FRET analizi yapmak için, yapıyı daha önce olduğu gibi sentezleyin, floresan etiketli ipliklerle bekleyin. Saflaştırılmış numunenin konsantrasyonunu ölçün. Numuneyi 10 nano molar ile normalleştirdikten sonra, 384 kuyulu bir mikro plakadaki bir kuyuya 50 mikro litre yükleyin.

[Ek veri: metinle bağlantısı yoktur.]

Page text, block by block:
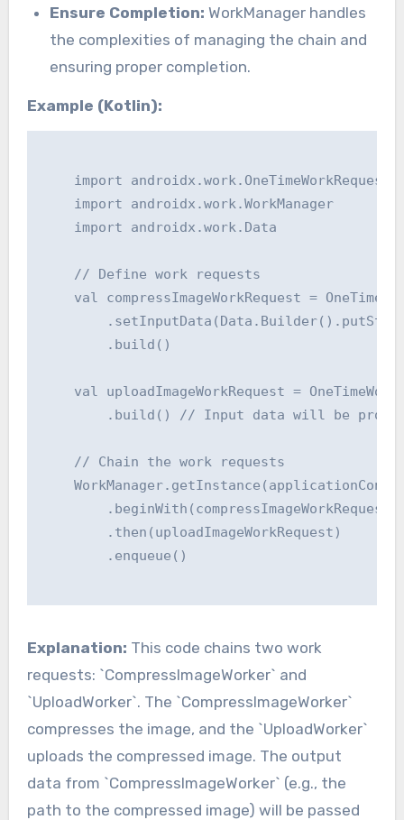
Ensure Completion: WorkManager handles
the complexities of managing the chain and
ensuring proper completion.
Example (Kotlin):
    import androidx.work.OneTimeWorkRequest
    import androidx.work.WorkManager
    import androidx.work.Data
    // Define work requests
val compressImageWorkRequest =
        .build()
val uploadImageWorkRequest =
.build() // Input data will be
    // Chain the work requests
        .beginWith(compressImageWorkRequest)
        .then(uploadImageWorkRequest)
        .enqueue()
Explanation: This code chains two work
requests: `CompressImageWorker` and
`UploadWorker`. The `CompressImageWorker`
compresses the image, and the `UploadWorker`
uploads the compressed image. The output
data from `CompressImageWorker` (e.g., the
path to the compressed image) will be passed

Numunenin floresansını donör ve alıcı boyalarla ve ayrıca 550 nano metrede heyecanlandırarak ve floresan spektrumunu bir florometre ile 570 nano metreden 800 nano metreye kadar ölçerek sadece donör numunesi ile ölçün. Alıcının konsantrasyonunu ölçmek için, numunenin boyalarını 650 nano metrede uyarın ve floresan spektrumunu 670 nano metreden 800 nanometreye kadar ölçün. Ardından, metin protokolünde açıklandığı gibi FRET verimliliğini hesaplayın.

OxDNA'dan elde edilen bir simülasyon sonucu burada Cogli tarafından görselleştirilmiştir. Akordeon rafı, uzunlukları iki, sekiz, 13 ve 20 baz çifti olan DNA kilitleri ile gösterilmiştir. Altıya altı ağdan oluşan akordeon rafının açısı, DNA kilitlerinin uzunluğu tarafından kontrol edildi.

Akordeon rafının 18 kilitleme nişangahına iki, sekiz, 13 ve 20 baz çifti uzunluğunda DNA kilitleri ekleyerek, açı, temsili transmisyon elektron mikroskobu veya TEM görüntülerinde görüldüğü gibi yapılandırılır. Boya çifti, FRET verimlilik analizi için yapıya bağlanır. Burada, farklı DNA kilit uzunluklarına sahip yapılandırılmış altıya altı DNA akordeon rafının temsili TEM görüntüleri gösterilmektedir.

Geliştirildikten sonra, bu teknik, DNA nano teknolojisi alanındaki araştırmacıların, toplu olarak kontrol edilen bir sistemde farklı moleküllerin etkileşimlerini keşfetmelerinin yolunu açtı.